Originating in Sub-Saharan Africa, these beautiful transforming head wraps are known by interchanging names, Dhuku in Shona, Gele in Yoruba, among other names.

These multi-colored wraps have an infinite number of ways in which they can be worn, simply or gorgeously twisted and twirled.

Headwraps have evolved over time, from being stylish wraps in African traditions which have endured and still remain in fashion, to also being worn by women and men all over the world.

Wraps have been used for various reasons, including as a stigma of enslavement by white colonial slave masters to quantify anyone of color as inferior, forcing them to cover their heads.

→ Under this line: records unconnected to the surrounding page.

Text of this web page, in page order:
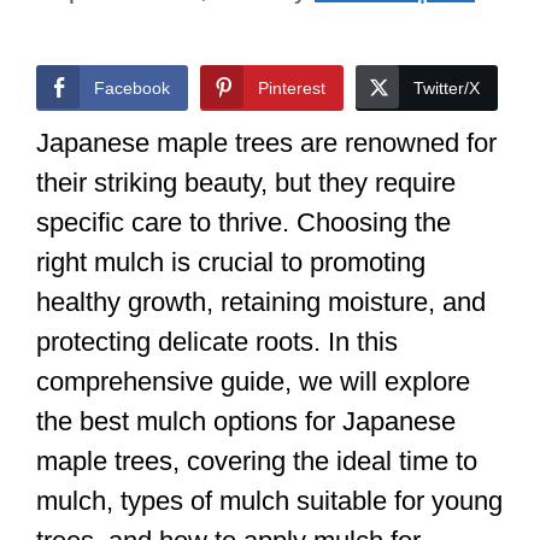
Facebook Pinterest Twitter/X
Japanese maple trees are renowned for
their striking beauty, but they require
specific care to thrive. Choosing the
right mulch is crucial to promoting
healthy growth, retaining moisture, and
protecting delicate roots. In this
comprehensive guide, we will explore
the best mulch options for Japanese
maple trees, covering the ideal time to
mulch, types of mulch suitable for young
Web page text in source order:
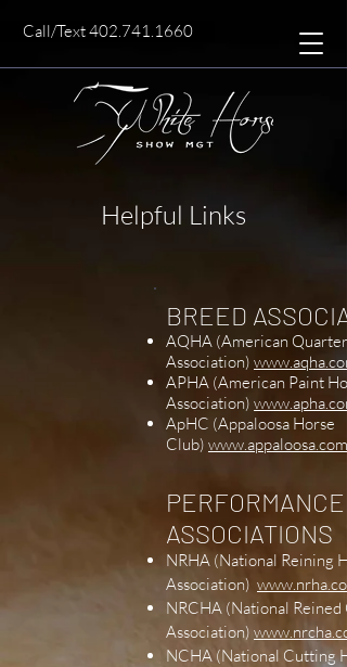
Call/Text 402.741.1660
Helpful Links
​BREED
AQHA (American Quarter
Association) www.aqha.com
APHA (American Paint
Association) www.apha.com
ApHC (Appaloosa Horse
Club) www.appaloosa.com
PERFORMANCE
ASSOCIATIONS
NRHA (National Reining
Association)
NRCHA (National Reined
Association)
NCHA (National Cutting
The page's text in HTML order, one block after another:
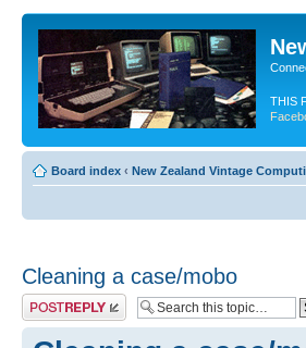
THIS
Board index ‹ New Zealand Vintage
Cleaning a case/mobo
Post a reply
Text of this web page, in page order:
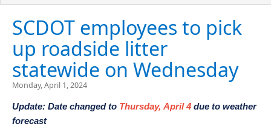
SCDOT employees to pick
up roadside litter
statewide on Wednesday
Monday, April 1, 2024
Update: Date changed to Thursday, April 4 due to weather
forecast
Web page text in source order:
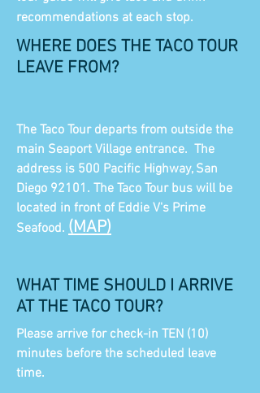
recommendations at each stop.
WHERE DOES THE TACO TOUR
LEAVE FROM?
The Taco Tour departs from outside the
main Seaport Village entrance. The
address is 500 Pacific Highway, San
Diego 92101. The Taco Tour bus will be
located in front of Eddie V's Prime
Seafood. (MAP)
Please arrive for check-in TEN (10)
minutes before the scheduled leave
time.
WHAT TIME SHOULD I ARRIVE
AT THE TACO TOUR?
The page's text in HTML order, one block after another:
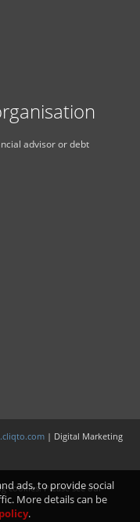
advisor or debt
| Digital Marketing
cookies. Please see our
ads, to provide social
More details can be
.
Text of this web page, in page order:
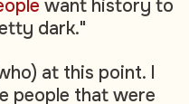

The African American and African women and men of the world should wear our head wraps proudly to honor our ancestors and carry on our tradition of cultural beauty.

Black women are much more creative in choosing colors and designs which are poised in upward tilts and folds which show their entire face, while European women opt for simpler styles which cover their hair downwards.

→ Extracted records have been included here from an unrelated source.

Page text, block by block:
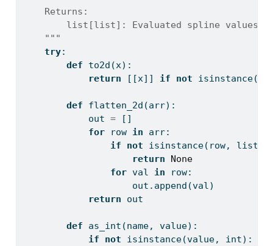
    Returns:
list[list]: Evaluated spline values
    """
try:
def to2d(x):
return [[x]] if not isinstance
def flatten_2d(arr):
            out
= []
for row in arr:
if
not isinstance(row, list
return
None
for val in row:
                    out.append(val)
return out
def as_int(name, value):
if
not isinstance(value, int):
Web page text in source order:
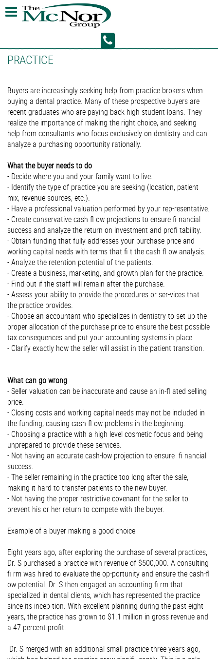
BEST PRACTICES WHEN BUYING A DENTAL
PRACTICE
Buyers are increasingly seeking help from practice brokers when
buying a dental practice. Many of these prospective buyers are
recent graduates who are paying back high student loans. They
realize the importance of making the right choice, and seeking
help from consultants who focus exclusively on dentistry and can
analyze a purchasing opportunity rationally.
What the buyer needs to do
- Decide where you and your family want to live.
- Identify the type of practice you are seeking (location, patient
mix, revenue sources, etc.).
- Have a professional valuation performed by your rep-resentative.
- Create conservative cash ﬂ ow projections to ensure ﬁ nancial
success and analyze the return on investment and proﬁ tability.
- Obtain funding that fully addresses your purchase price and
working capital needs with terms that ﬁ t the cash ﬂ ow analysis.
- Analyze the retention potential of the patients.
- Create a business, marketing, and growth plan for the practice.
- Find out if the staff will remain after the purchase.
- Assess your ability to provide the procedures or ser-vices that
the practice provides.
- Choose an accountant who specializes in dentistry to set up the
proper allocation of the purchase price to ensure the best possible
tax consequences and put your accounting systems in place.
- Clarify exactly how the seller will assist in the patient transition.
What can go wrong
- Seller valuation can be inaccurate and cause an in-ﬂ ated selling
price.
- Closing costs and working capital needs may not be included in
the funding, causing cash ﬂ ow problems in the beginning.
- Choosing a practice with a high level cosmetic focus and being
unprepared to provide these services.
- Not having an accurate cash-low projection to ensure ﬁ nancial
success.
- The seller remaining in the practice too long after the sale,
making it hard to transfer patients to the new buyer.
- Not having the proper restrictive covenant for the seller to
prevent his or her return to compete with the buyer.
Example of a buyer making a good choice
Eight years ago, after exploring the purchase of several practices,
Dr. S purchased a practice with revenue of $500,000. A consulting
ﬁ rm was hired to evaluate the op-portunity and ensure the cash-ﬂ
ow potential. Dr. S then engaged an accounting ﬁ rm that
specialized in dental clients, which has represented the practice
since its incep-tion. With excellent planning during the past eight
years, the practice has grown to $1.1 million in gross revenue and
a 47 percent proﬁt.
Dr. S merged with an additional small practice three years ago,

It is said that the African woman wears her headwrap as a queen wears her crown.

Wraps have different significance depending on who is wearing it. They vary, from traditional to ornamental and religious to ceremonial. White wraps are worn for weddings and special events.

Can we talk about the Cotta wrap. This phrase was coined in Jamaica. I grew up seeing people carrying loads on their heads with this wrap. I can find no other name for this habit of twirling some kind of fabric in the shape of a donut and placing it on your head before donning your load.

This load varies from tiny loads to 'humongous' outrageously daring feats of balance. It baffles me why they never made a makeshift cart or something to pull these loads.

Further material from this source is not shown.